Only the closing part of the listing is wanted: reproduce exactly the line containing "这次是以|INT 0x20 0x2f|接收中断信号IRQ0 (144, 67)" and all lines below it.
====== RECORDS TO PROCESS ======
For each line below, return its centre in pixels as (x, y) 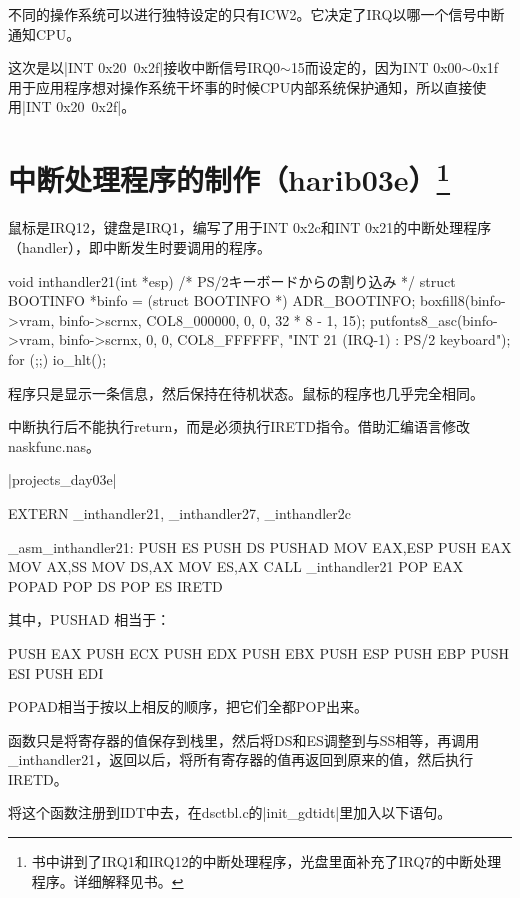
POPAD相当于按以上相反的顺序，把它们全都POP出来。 (188, 706)
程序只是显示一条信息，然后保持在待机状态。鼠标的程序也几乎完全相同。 (246, 392)
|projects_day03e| (62, 479)
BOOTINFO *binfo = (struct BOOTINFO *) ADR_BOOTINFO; (212, 300)
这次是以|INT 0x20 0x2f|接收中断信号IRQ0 (144, 67)
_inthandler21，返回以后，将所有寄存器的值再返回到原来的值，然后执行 (241, 759)
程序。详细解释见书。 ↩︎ (107, 880)
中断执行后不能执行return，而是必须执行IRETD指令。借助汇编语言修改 (239, 426)
======
RESULT FOR THIS TASK.
这次是以|INT 0x20 0x2f|接收中断信号IRQ0 (144, 67)
_inthandler21，返回以后，将所有寄存器的值再返回到原来的值，然后执行 (241, 759)
程序。详细解释见书。 ↩︎ (107, 880)
中断执行后不能执行return，而是必须执行IRETD指令。借助汇编语言修改 (239, 426)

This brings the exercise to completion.